Podcast: Hussein Aboubakr Mansour

 

On March 8, 1963, the Baath party overthrew the government of Syria, and since then the Assad family has ruled the country—until last weekend, when the son of Hafez al-Assad, Bashar al-Assad, fled to Russia. The 60-year Baathist domination of Syria came to an end, deposed by a Sunni Islamist organization called Hayat Tahrir al-Sham (HTS).

Whereas many current conversations are, appropriately, focused on the military and political revolution that Syrians are now living through, the ideological revolution deserves equal consideration. There is no way of knowing how long the current government in Syria, or the Syrian state as we know it, will endure. We don’t know if the new regime will be just and serve its people well, or whether it will be corrupt and tyrannical. We don’t know how Syria will relate to the West, to America, or to Israel. But by recovering the ideological genealogy of Baathism, from which Syria’s present rulers fought to free their country, we can begin to understand Arab politics the way that Arab intellectuals do.
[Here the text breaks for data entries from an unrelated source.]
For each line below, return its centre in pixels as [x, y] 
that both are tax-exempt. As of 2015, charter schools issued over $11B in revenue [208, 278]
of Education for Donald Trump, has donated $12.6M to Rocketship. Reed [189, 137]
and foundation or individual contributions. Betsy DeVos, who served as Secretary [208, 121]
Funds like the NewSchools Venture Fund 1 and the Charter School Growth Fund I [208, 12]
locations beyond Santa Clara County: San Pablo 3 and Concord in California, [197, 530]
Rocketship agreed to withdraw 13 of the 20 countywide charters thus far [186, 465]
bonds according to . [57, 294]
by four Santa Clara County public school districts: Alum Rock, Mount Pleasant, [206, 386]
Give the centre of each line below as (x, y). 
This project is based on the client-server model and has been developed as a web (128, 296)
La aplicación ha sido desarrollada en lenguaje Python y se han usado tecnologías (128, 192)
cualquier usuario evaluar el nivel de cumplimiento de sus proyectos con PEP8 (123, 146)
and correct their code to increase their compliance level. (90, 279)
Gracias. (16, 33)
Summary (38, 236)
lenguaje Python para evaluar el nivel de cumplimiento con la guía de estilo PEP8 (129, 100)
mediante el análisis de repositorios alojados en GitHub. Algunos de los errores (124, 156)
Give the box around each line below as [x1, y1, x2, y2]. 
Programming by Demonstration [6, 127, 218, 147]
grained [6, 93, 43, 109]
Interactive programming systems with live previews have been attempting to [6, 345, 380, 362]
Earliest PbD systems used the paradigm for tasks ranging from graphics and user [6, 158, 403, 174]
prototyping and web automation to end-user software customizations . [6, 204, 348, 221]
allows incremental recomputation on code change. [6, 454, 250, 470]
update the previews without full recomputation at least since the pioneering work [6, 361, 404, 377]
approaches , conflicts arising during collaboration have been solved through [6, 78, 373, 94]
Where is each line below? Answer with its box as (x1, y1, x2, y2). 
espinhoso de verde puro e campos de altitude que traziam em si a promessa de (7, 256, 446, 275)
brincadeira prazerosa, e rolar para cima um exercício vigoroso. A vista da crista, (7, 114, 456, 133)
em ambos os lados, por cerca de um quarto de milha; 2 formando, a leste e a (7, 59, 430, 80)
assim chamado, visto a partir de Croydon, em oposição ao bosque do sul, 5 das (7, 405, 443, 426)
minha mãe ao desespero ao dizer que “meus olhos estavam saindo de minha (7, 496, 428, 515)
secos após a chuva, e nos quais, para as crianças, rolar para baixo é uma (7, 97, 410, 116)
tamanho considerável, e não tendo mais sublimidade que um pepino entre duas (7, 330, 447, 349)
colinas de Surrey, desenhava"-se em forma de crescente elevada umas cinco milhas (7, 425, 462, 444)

To that end, Mosaic’s editor Jonathan Silver is joined by Hussein Aboubakr Mansour, a writer, student of the modern Middle East, and senior fellow at the Jerusalem Center for Security and Foreign Affairs.

Musical selections in this podcast are drawn from the Quintet for Clarinet and Strings, op. 31a, composed by Paul Ben-Haim and performed by the ARC Ensemble.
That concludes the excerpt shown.